= Leary–Lettvin debate =

1967 debate on the merits and dangers of LSD

The Leary–Lettvin debate was a May 3, 1967 debate between Jerome Lettvin, a medical doctor and professor at MIT, and Timothy Leary, a licensed psychologist, about the merits and dangers of the psychedelic drug LSD. It took place in the Kresge Auditorium at the Massachusetts Institute of Technology. The debate attracted a great deal of media attention at the time and was shown in school anti-drug programs.

== Participants ==

=== Timothy Leary's credentials ===
Timothy Leary focused on how the interpersonal process might be used to diagnose disorders and patterns found in human personalities. He proposed that psychedelic substances, used at proper dosages in an appropriate setting could, under the guidance of psychologists, alter behavior in beneficial ways not easily attainable through regular therapy. Subsequently, he had developed a following for his turn on, tune in, drop out philosophy which was commonly understood to suggest that taking psychedelic drugs (in particular LSD) was valuable to average people.

=== Jerome Lettvin's credentials ===
Trained by neurologist Denny Brown, Jerome Lettvin was a psychiatrist, neurologist, neurosurgeon, and neuroscientist and was an advocate of individual rights. Having been the head of 7 doctors controlling the 7,000 patients in Manteno State Hospital, he had experience diagnosing a large number of neurological conditions along with their treatments, drugs, and their effectiveness.

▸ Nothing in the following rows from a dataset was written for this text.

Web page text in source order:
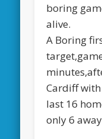
boring
alive.
A Boring
Cardiff
last 16
only 6
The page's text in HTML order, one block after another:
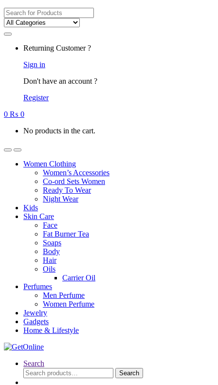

== Venue and preliminaries ==
Leary was scheduled to debate another MIT professor at Kresge Auditorium on the MIT campus. On the day of the debate, the scheduled professor bowed out, leaving the organizers scrambling to find another professor who would take his place. Lettvin was considered a poor candidate because of his lack of conventionality and for his regular advocacy on behalf of students.
The organizers exhausted all other candidates and then came to Lettvin's laboratory in Building 20 to plead for a last minute appearance. From the middle of an experiment on a frog's optic nerve, in his shirt sleeves, he was offered a tie to wear
and went to Kresge for the debate with no preparation.

== Issue and debate ==

Leary proposed the sacramental use of psychedelic drugs. Much of his presentation was devoted to arguing for the necessity of scientifically studying the effects of drugs such as LSD and marijuana in order to determine the contexts in which they might be useful, and those in which they would not. In addition, Leary made a plea for the equal importance of scientifically studying the "inner world" - the world of the mind - as well as the "outer world" of material reality. The U.S. government had made the use of these and some other drugs illegal. Lettvin was asked by the MIT organizers to respond to Leary.

The debate was televised by WGBH-TV Channel 2 in 1967. Leary went first in "High Priest" mode, presenting barefoot with a multimedia projected visual backdrop. His presentation made the use of drugs appear very appealing to students in the audience, and they responded positively. Lettvin admitted that Leary's arguments were very seductive.

With humor and without losing the audience, Lettvin followed with an appeal on behalf of the "higher" mental functions using textbook and clinical observations as support material. He also accepted many of Leary's points, arguing against the prohibition of marijuana and other drugs. He argued instead that persuasion rather than coercion should be the focus of drug policy. Lettvin criticized the U.S. government for ill-conceived anti-drug legislation.

Lettvin asserted that psilocybin causes cognitive impairment that persists long after the acute effects of the drug have passed, based on anecdotal evidence. Lettvin spoke subjectively, framing the decision to use drugs as a personal one, not a scientific one. He spoke of "good" and "evil" and the "devil". Lettvin told the audience that he "felt sick" for Leary.

Perhaps the most famous part of the debate was when Lettvin responded "bullshit!" to Leary's claim that he would diagnose the frank symptoms of temporal lobe epilepsy as those of a visionary mystic.